# M1/M2 And Thunderbolt Dock Question



## SOAREVERSOR (Jul 11, 2022)

So we have an aging thin and light laptop that needs to be retired and are looking at possibly the new air.  It's suitable for what she needs a laptop for and the form factor is fine and for a few reasons the mac ecosystem would be better on this purchase.   However there is an issue, they don't have dual external monitor support.   Looking at this it seems display link is sort of a work around.   However this dock is not a display link dock.

Has anybody tried pulling dual monitor support over a TB3 dock with an m1/m2 based mac?   The monitors are both LG 4k 60hz with DP and HDMI in.   If that's not an option we'd need to spring for the pro but the form factor isn't what she wants on that.   And at this point she'd rather lose a screen than deal with a dell/lenovo/hp laptop.


----------



## Leiesoldat (Jul 11, 2022)

According to the monitor resolutions table on the CalDigit Element hub page, the regular M1/M2 chip won't support more than one display: https://www.caldigit.com/thunderbolt-4-element-hub/.

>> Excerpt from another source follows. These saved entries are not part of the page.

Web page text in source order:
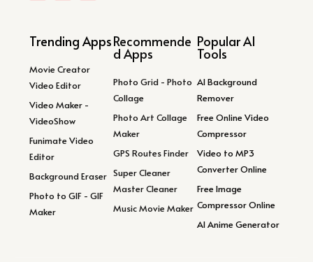
Trending Apps
Movie Creator
Video Editor
Video Maker -
VideoShow
Funimate Video
Editor
Background Eraser
Photo to GIF - GIF
Maker
Recommende
d Apps
Photo Grid - Photo
Collage
Photo Art Collage
Maker
GPS Routes Finder
Super Cleaner
Master Cleaner
Music Movie Maker
Popular AI
Tools
AI Background
Remover
Free Online Video
Compressor
Video to MP3
Converter Online
Free Image
Compressor Online
AI Anime Generator

The M1 Pro is what you will need for dual 4K 60Hz monitors. I recently ordered a M1 Pro for work and the lead times are pretty bad (2-3 months).

Edit: The 14" Macbook Pro isn't that much larger than the largest M2 Macbook Air and it is a little under a pound heavier than the Air.


----------



## SOAREVERSOR (Jul 11, 2022)

Leiesoldat said:


> According to the monitor resolutions table on the CalDigit Element hub page, the regular M1/M2 chip won't support more than one display: https://www.caldigit.com/thunderbolt-4-element-hub/.
> 
> The M1 Pro is what you will need for dual 4K 60Hz monitors. I recently ordered a M1 Pro for work and the lead times are pretty bad (2-3 months).
> 
> Edit: The 14" Macbook Pro isn't that much larger than the largest M2 Macbook Air and it is a little under a pound heavier than the Air.



It doesn't but displaylink will do a second off of USB software trickery.  It's not that the chip can't, it's that apple locked it.   She wants the air because form factor.   It's mostly for light work.   Really at this point it might be worth saying "fuck it all" and just getting the thinnest thing we can get and loading linux.  Don't trust lenovo, had bad luck with HP, and if it's not going to work with the TB3 dock there's nothing saying I can't just toss fedora on something.  She's frequently on the plane or train for hours at a time.


----------